■ **WHAT TO PRODUCE**
Your copy should match the records below word for word and contain no pictures.

■ **INFORMATION SUPPLIED**
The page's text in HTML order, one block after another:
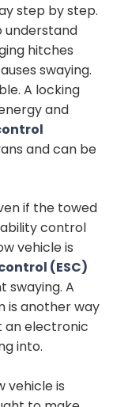
step by step.
understand
hitches
swaying.
A locking
and
and can be
if the towed
control
vehicle is
(ESC)
swaying. A
is another way
an electronic
into.
vehicle is
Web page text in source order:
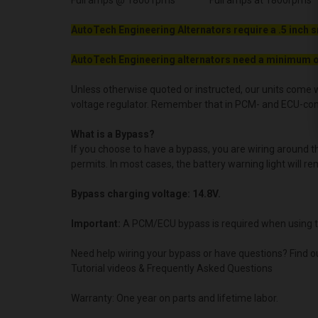
AutoTech Engineering Alternators require a .5 inch
AutoTech Engineering alternators need a minimum
Unless otherwise quoted or instructed, our units
voltage regulator. Remember that in PCM- and ECU-
What is a Bypass?
If you choose to have a bypass, you are wiring
permits. In most cases, the battery warning light will
Bypass charging voltage: 14.8V.
Important: A PCM/ECU bypass is required when using
Need help wiring your bypass or have questions? Find
Tutorial videos & Frequently Asked Questions
Warranty: One year on parts and lifetime labor.
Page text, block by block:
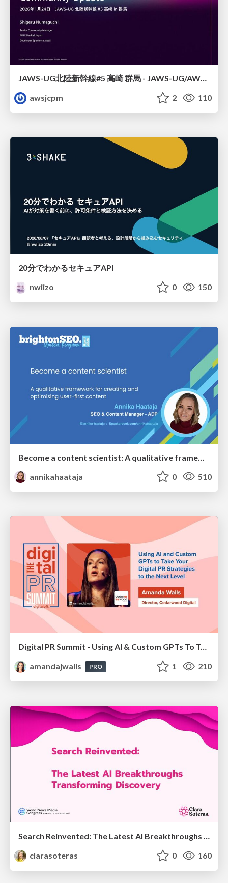
awsjcpm
2 110
20分でわかるセキュアAPI
nwiizo
0 150
annikahaataja
0 510
Digital PR Summit - Using AI & Custom GPTs To Take Your Digital PR Campaigns To The Next Level [Amanda Walls]
amandajwalls
PRO 1 210
Search Reinvented: The Latest AI Breakthroughs Transforming Discovery - WAN-IFRA 2026 - Marseille - Clara Soteras
clarasoteras
0 160
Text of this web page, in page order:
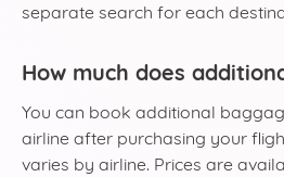
separate search for each
How much does
You can book additional
airline after purchasing your
varies by airline. Prices are
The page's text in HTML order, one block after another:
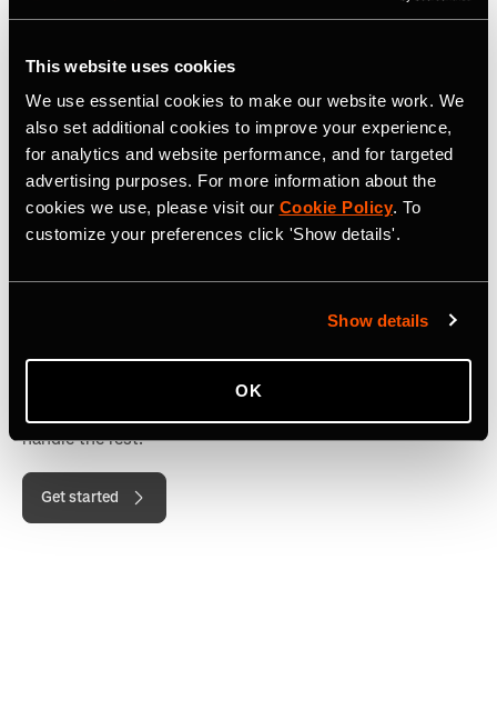
This website uses cookies
We use essential cookies to make our website work. We
also set additional cookies to improve your experience,
for analytics and website performance, and for targeted
advertising purposes. For more information about the
cookies we use, please visit our Cookie Policy. To
customize your preferences click 'Show details'.
Show details
OK
Need 250 codes or fewer?
Just choose your member count, pay securely, and we'll
handle the rest.
Get started
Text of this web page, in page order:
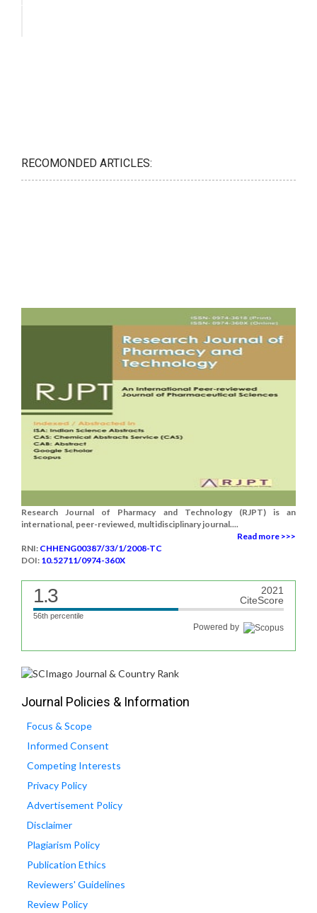
RECOMONDED ARTICLES:
Research Journal of Pharmacy and Technology (RJPT) is an
international, peer-reviewed, multidisciplinary journal....
Read more >>>
RNI: CHHENG00387/33/1/2008-TC
DOI: 10.52711/0974-360X
1.3
2021
CiteScore
56th percentile
Powered by
Journal Policies & Information
Focus & Scope
Informed Consent
Competing Interests
Privacy Policy
Advertisement Policy
Disclaimer
Plagiarism Policy
Publication Ethics
Reviewers' Guidelines
Review Policy
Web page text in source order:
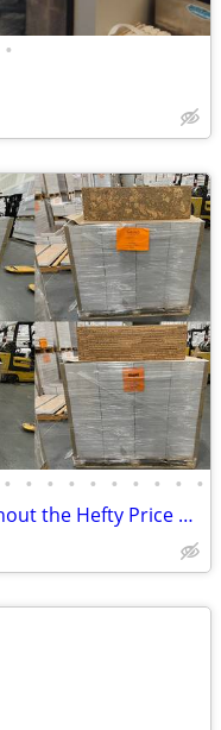
•
• • • • • • • • • •
Looking for Healthy Flooring Without the Hefty Price Tag?
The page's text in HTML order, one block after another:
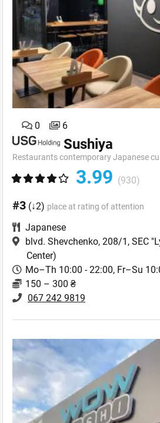
0 6
Sushiya
Restaurants contemporary Japanese
3.99 (930)
#3 (↓2) place at rating of attention
Japanese
blvd. Shevchenko, 208/1, SEC
Center)
Mo–Th 10:00 - 22:00, Fr–Su
150 – 300 ₴
067 242 9819
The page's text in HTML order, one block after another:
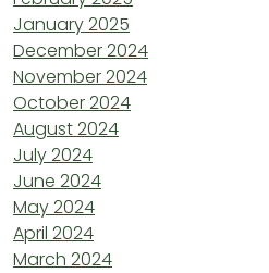
January 2025
December 2024
November 2024
October 2024
August 2024
July 2024
June 2024
May 2024
April 2024
March 2024
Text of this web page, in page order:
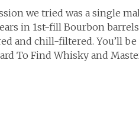
we tried was a single
in 1st-fill Bourbon
and chill-filtered. You’ll
To Find Whisky and
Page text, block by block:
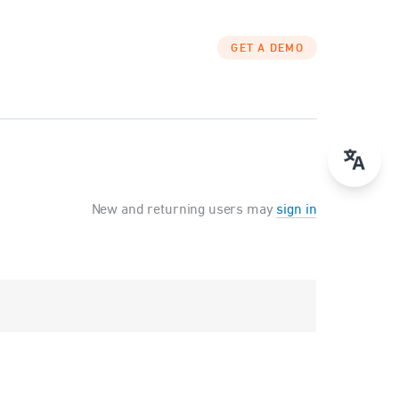
GET A DEMO
New and returning users may sign in
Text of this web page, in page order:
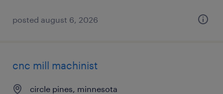
posted august 6, 2026
cnc mill machinist
circle pines, minnesota
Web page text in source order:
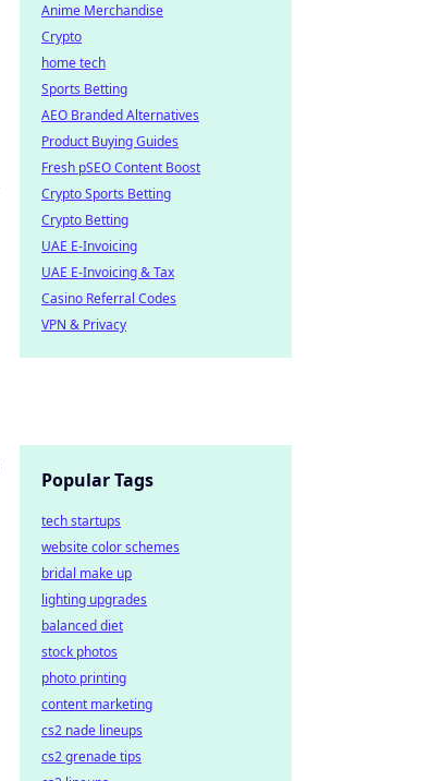
Anime Merchandise
Crypto
home tech
Sports Betting
AEO Branded Alternatives
Product Buying Guides
Fresh pSEO Content Boost
Crypto Sports Betting
Crypto Betting
UAE E-Invoicing
UAE E-Invoicing & Tax
Casino Referral Codes
VPN & Privacy
Popular Tags
tech startups
website color schemes
bridal make up
lighting upgrades
balanced diet
stock photos
photo printing
content marketing
cs2 nade lineups
cs2 grenade tips
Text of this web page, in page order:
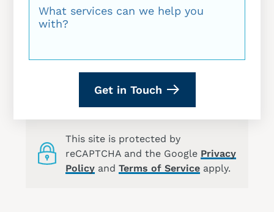
Get in Touch
This site is protected by
reCAPTCHA and the Google Privacy
Policy and Terms of Service apply.
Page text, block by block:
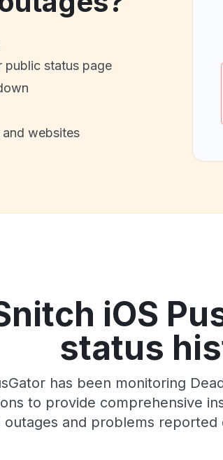
public status page
websites
iOS
status
has been monitoring
to provide comprehensive
and problems
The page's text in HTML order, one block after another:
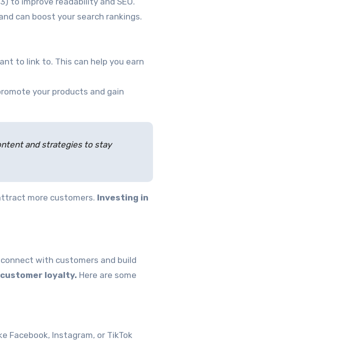
can boost your search rankings.
to link to. This can help you earn
your products and gain
and strategies to stay
more customers. Investing in
with customers and build
loyalty. Here are some
Facebook, Instagram, or TikTok
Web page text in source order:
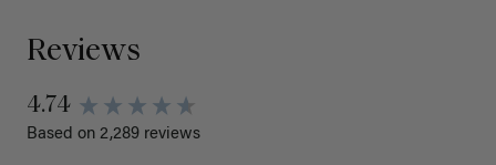
Reviews
4.74
Based on 2,289 reviews
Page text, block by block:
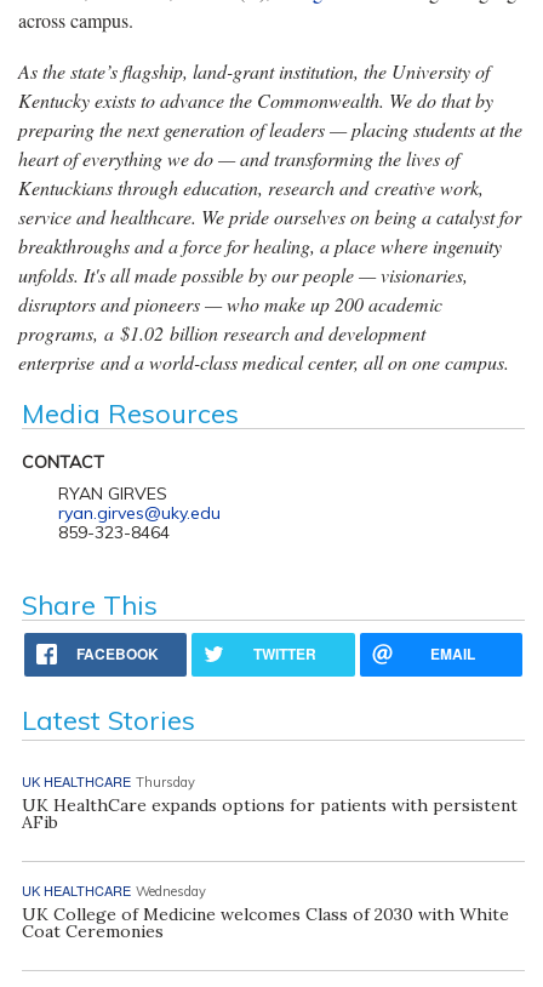
across campus.
As the state’s flagship, land-grant institution, the University of
Kentucky exists to advance the Commonwealth. We do that by
preparing the next generation of leaders — placing students at the
heart of everything we do — and transforming the lives of
Kentuckians through education, research and creative work,
service and healthcare. We pride ourselves on being a catalyst for
breakthroughs and a force for healing, a place where ingenuity
unfolds. It's all made possible by our people — visionaries,
disruptors and pioneers — who make up 200 academic
programs, a $1.02 billion research and development
enterprise and a world-class medical center, all on one campus.
Media Resources
CONTACT
RYAN GIRVES
ryan.girves@uky.edu
859-323-8464
Share This
FACEBOOK TWITTER EMAIL
Latest Stories
UK HEALTHCARE Thursday
UK HealthCare expands options for patients with persistent
AFib
UK HEALTHCARE Wednesday
UK College of Medicine welcomes Class of 2030 with White
Coat Ceremonies
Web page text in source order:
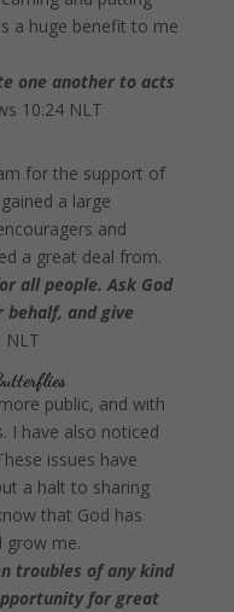
a huge benefit to me
one another to acts
10:24 NLT
for the support of
a large
and
a great deal from.
all people. Ask God
and give
public, and with
I have also noticed
issues have
a halt to sharing
that God has
grow me.
troubles of any kind
for great
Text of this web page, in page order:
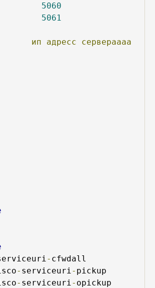
5060
5061
ип адресс сервераааа
- cfwdall
- serviceuri - pickup
- serviceuri - opickup
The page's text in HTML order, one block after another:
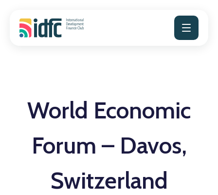
content
World Economic
Forum – Davos,
Switzerland
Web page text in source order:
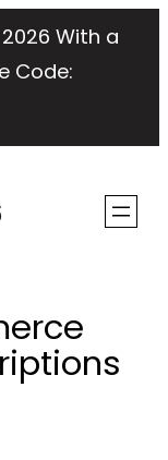
With a
Code:
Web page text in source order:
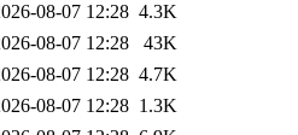
08-07 12:28 4.3K
08-07 12:28
43K
08-07 12:28 4.7K
08-07 12:28 1.3K
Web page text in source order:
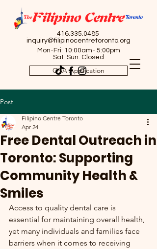
416.335.0485
inquiry@filipinocentretoronto.org
Mon-Fri: 10:00am- 5:00pm
Sat-Sun: Closed
OSA Application
Post
Free Dental Outreach in
Toronto: Supporting
Community Health &
Smiles
Filipino Centre Toronto
Apr 24
Access to quality dental care is
essential for maintaining overall health,
yet many individuals and families face
barriers when it comes to receiving
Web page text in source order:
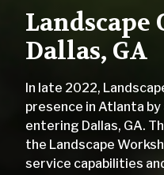
Landscape
Dallas, GA
In late 2022,
presence in Atlanta by
entering Dallas, GA.
the Landscape
service capabilities
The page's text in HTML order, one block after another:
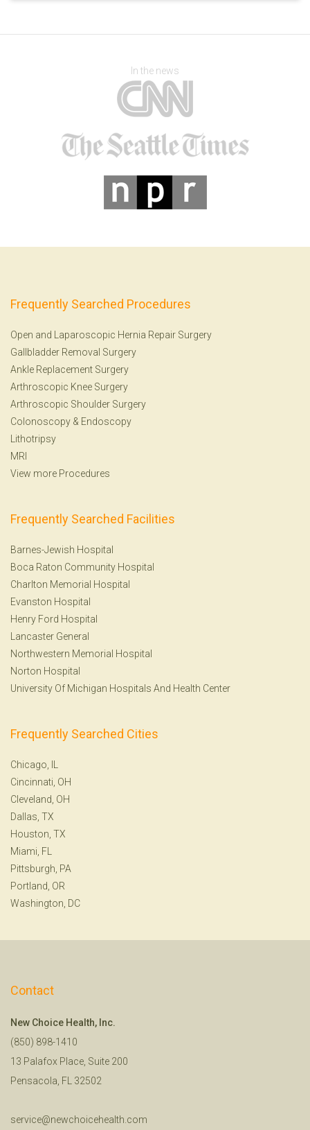
In the news
Frequently Searched Procedures
Open and Laparoscopic Hernia Repair Surgery
Gallbladder Removal Surgery
Ankle Replacement Surgery
Arthroscopic Knee Surgery
Arthroscopic Shoulder Surgery
Colonoscopy & Endoscopy
Lithotripsy
MRI
View more Procedures
Frequently Searched Facilities
Barnes-Jewish Hospital
Boca Raton Community Hospital
Charlton Memorial Hospital
Evanston Hospital
Henry Ford Hospital
Lancaster General
Northwestern Memorial Hospital
Norton Hospital
University Of Michigan Hospitals And Health Center
Frequently Searched Cities
Chicago, IL
Cincinnati, OH
Cleveland, OH
Dallas, TX
Houston, TX
Miami, FL
Pittsburgh, PA
Portland, OR
Washington, DC
Contact
New Choice Health, Inc.
(850) 898-1410
13 Palafox Place, Suite 200
Pensacola, FL 32502
service@newchoicehealth.com
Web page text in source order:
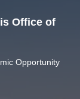
Office of
Opportunity
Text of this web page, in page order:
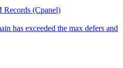
(Cpanel)
has exceeded the max defers and
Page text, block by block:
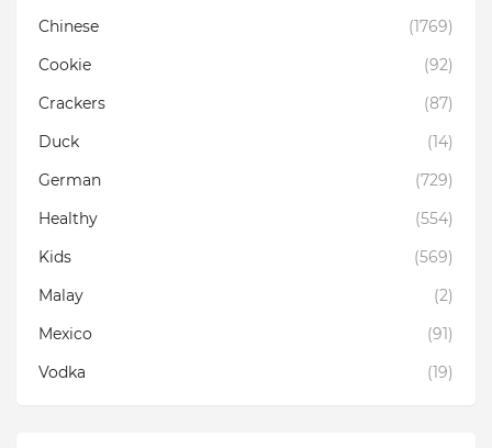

■ **FINISHED TASK**
The page's text in HTML order, one block after another:
step by step.
understand
hitches
swaying.
A locking
and
and can be
if the towed
control
vehicle is
(ESC)
swaying. A
is another way
an electronic
into.
vehicle is
Web page text in source order:
AutoTech Engineering Alternators require a .5 inch
AutoTech Engineering alternators need a minimum
Unless otherwise quoted or instructed, our units
voltage regulator. Remember that in PCM- and ECU-
What is a Bypass?
If you choose to have a bypass, you are wiring
permits. In most cases, the battery warning light will
Bypass charging voltage: 14.8V.
Important: A PCM/ECU bypass is required when using
Need help wiring your bypass or have questions? Find
Tutorial videos & Frequently Asked Questions
Warranty: One year on parts and lifetime labor.
Page text, block by block:
awsjcpm
2 110
20分でわかるセキュアAPI
nwiizo
0 150
annikahaataja
0 510
Digital PR Summit - Using AI & Custom GPTs To Take Your Digital PR Campaigns To The Next Level [Amanda Walls]
amandajwalls
PRO 1 210
Search Reinvented: The Latest AI Breakthroughs Transforming Discovery - WAN-IFRA 2026 - Marseille - Clara Soteras
clarasoteras
0 160
Text of this web page, in page order:
separate search for each
How much does
You can book additional
airline after purchasing your
varies by airline. Prices are
The page's text in HTML order, one block after another:
This website uses cookies
We use essential cookies to make our website work. We
also set additional cookies to improve your experience,
for analytics and website performance, and for targeted
advertising purposes. For more information about the
cookies we use, please visit our Cookie Policy. To
customize your preferences click 'Show details'.
Show details
OK
Need 250 codes or fewer?
Just choose your member count, pay securely, and we'll
handle the rest.
Get started
Text of this web page, in page order:
RECOMONDED ARTICLES:
Research Journal of Pharmacy and Technology (RJPT) is an
international, peer-reviewed, multidisciplinary journal....
Read more >>>
RNI: CHHENG00387/33/1/2008-TC
DOI: 10.52711/0974-360X
1.3
2021
CiteScore
56th percentile
Powered by
Journal Policies & Information
Focus & Scope
Informed Consent
Competing Interests
Privacy Policy
Advertisement Policy
Disclaimer
Plagiarism Policy
Publication Ethics
Reviewers' Guidelines
Review Policy
Web page text in source order:
•
• • • • • • • • • •
Looking for Healthy Flooring Without the Hefty Price Tag?
The page's text in HTML order, one block after another:
0 6
Sushiya
Restaurants contemporary Japanese
3.99 (930)
#3 (↓2) place at rating of attention
Japanese
blvd. Shevchenko, 208/1, SEC
Center)
Mo–Th 10:00 - 22:00, Fr–Su
150 – 300 ₴
067 242 9819
The page's text in HTML order, one block after another:
January 2025
December 2024
November 2024
October 2024
August 2024
July 2024
June 2024
May 2024
April 2024
March 2024
Text of this web page, in page order:
we tried was a single
in 1st-fill Bourbon
and chill-filtered. You’ll
To Find Whisky and
Page text, block by block:
GET A DEMO
New and returning users may sign in
Text of this web page, in page order:
posted august 6, 2026
cnc mill machinist
circle pines, minnesota
Web page text in source order:
Anime Merchandise
Crypto
home tech
Sports Betting
AEO Branded Alternatives
Product Buying Guides
Fresh pSEO Content Boost
Crypto Sports Betting
Crypto Betting
UAE E-Invoicing
UAE E-Invoicing & Tax
Casino Referral Codes
VPN & Privacy
Popular Tags
tech startups
website color schemes
bridal make up
lighting upgrades
balanced diet
stock photos
photo printing
content marketing
cs2 nade lineups
cs2 grenade tips
Text of this web page, in page order:
Get in Touch
This site is protected by
reCAPTCHA and the Google Privacy
Policy and Terms of Service apply.
Page text, block by block:
public status page
websites
iOS
status
has been monitoring
to provide comprehensive
and problems
The page's text in HTML order, one block after another:
can boost your search rankings.
to link to. This can help you earn
your products and gain
and strategies to stay
more customers. Investing in
with customers and build
loyalty. Here are some
Facebook, Instagram, or TikTok
Web page text in source order:
Reviews
4.74
Based on 2,289 reviews
Page text, block by block:
across campus.
As the state’s flagship, land-grant institution, the University of
Kentucky exists to advance the Commonwealth. We do that by
preparing the next generation of leaders — placing students at the
heart of everything we do — and transforming the lives of
Kentuckians through education, research and creative work,
service and healthcare. We pride ourselves on being a catalyst for
breakthroughs and a force for healing, a place where ingenuity
unfolds. It's all made possible by our people — visionaries,
disruptors and pioneers — who make up 200 academic
programs, a $1.02 billion research and development
enterprise and a world-class medical center, all on one campus.
Media Resources
CONTACT
RYAN GIRVES
ryan.girves@uky.edu
859-323-8464
Share This
FACEBOOK TWITTER EMAIL
Latest Stories
UK HEALTHCARE Thursday
UK HealthCare expands options for patients with persistent
AFib
UK HEALTHCARE Wednesday
UK College of Medicine welcomes Class of 2030 with White
Coat Ceremonies
Web page text in source order:
a huge benefit to me
one another to acts
10:24 NLT
for the support of
a large
and
a great deal from.
all people. Ask God
and give
public, and with
I have also noticed
issues have
a halt to sharing
that God has
grow me.
troubles of any kind
for great
Text of this web page, in page order:
5060
5061
ип адресс сервераааа
- cfwdall
- serviceuri - pickup
- serviceuri - opickup
The page's text in HTML order, one block after another:
content
World Economic
Forum – Davos,
Switzerland
Web page text in source order:
With a
Code:
Web page text in source order:
08-07 12:28 4.3K
08-07 12:28
43K
08-07 12:28 4.7K
08-07 12:28 1.3K
Web page text in source order:
416.335.0485
inquiry@filipinocentretoronto.org
Mon-Fri: 10:00am- 5:00pm
Sat-Sun: Closed
OSA Application
Post
Free Dental Outreach in
Toronto: Supporting
Community Health &
Smiles
Filipino Centre Toronto
Apr 24
Access to quality dental care is
essential for maintaining overall health,
yet many individuals and families face
barriers when it comes to receiving
Web page text in source order:
Landscape
Dallas, GA
In late 2022,
presence in Atlanta by
entering Dallas, GA.
the Landscape
service capabilities
The page's text in HTML order, one block after another:
In the news
Frequently Searched Procedures
Open and Laparoscopic Hernia Repair Surgery
Gallbladder Removal Surgery
Ankle Replacement Surgery
Arthroscopic Knee Surgery
Arthroscopic Shoulder Surgery
Colonoscopy & Endoscopy
Lithotripsy
MRI
View more Procedures
Frequently Searched Facilities
Barnes-Jewish Hospital
Boca Raton Community Hospital
Charlton Memorial Hospital
Evanston Hospital
Henry Ford Hospital
Lancaster General
Northwestern Memorial Hospital
Norton Hospital
University Of Michigan Hospitals And Health Center
Frequently Searched Cities
Chicago, IL
Cincinnati, OH
Cleveland, OH
Dallas, TX
Houston, TX
Miami, FL
Pittsburgh, PA
Portland, OR
Washington, DC
Contact
New Choice Health, Inc.
(850) 898-1410
13 Palafox Place, Suite 200
Pensacola, FL 32502
service@newchoicehealth.com
Web page text in source order:
Office of
Opportunity
Text of this web page, in page order:
(Cpanel)
has exceeded the max defers and
Page text, block by block:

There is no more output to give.